| Data to examine |
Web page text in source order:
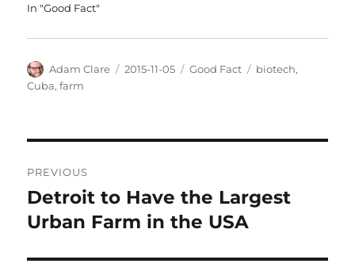
In "Good Fact"
Author
Adam Clare
Posted
2015-11-05 Categories
Good Fact Tags
biotech,
Cuba,farm
navigation
PREVIOUS
Previous
post:
Detroit to Have the Largest
Urban Farm in the USA
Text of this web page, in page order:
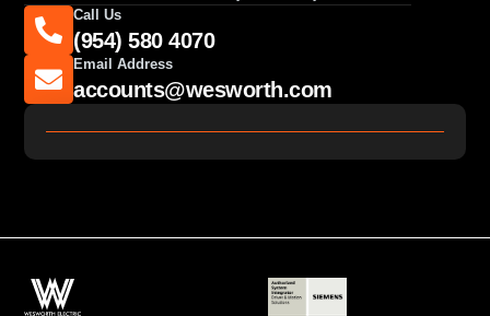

| Work task |
Please restate the entries word for word. Skip the pictures.

| Solution for this task |
Web page text in source order:
In "Good Fact"
Author
Adam Clare
Posted
2015-11-05 Categories
Good Fact Tags
biotech,
Cuba,farm
navigation
PREVIOUS
Previous
post:
Detroit to Have the Largest
Urban Farm in the USA
Text of this web page, in page order:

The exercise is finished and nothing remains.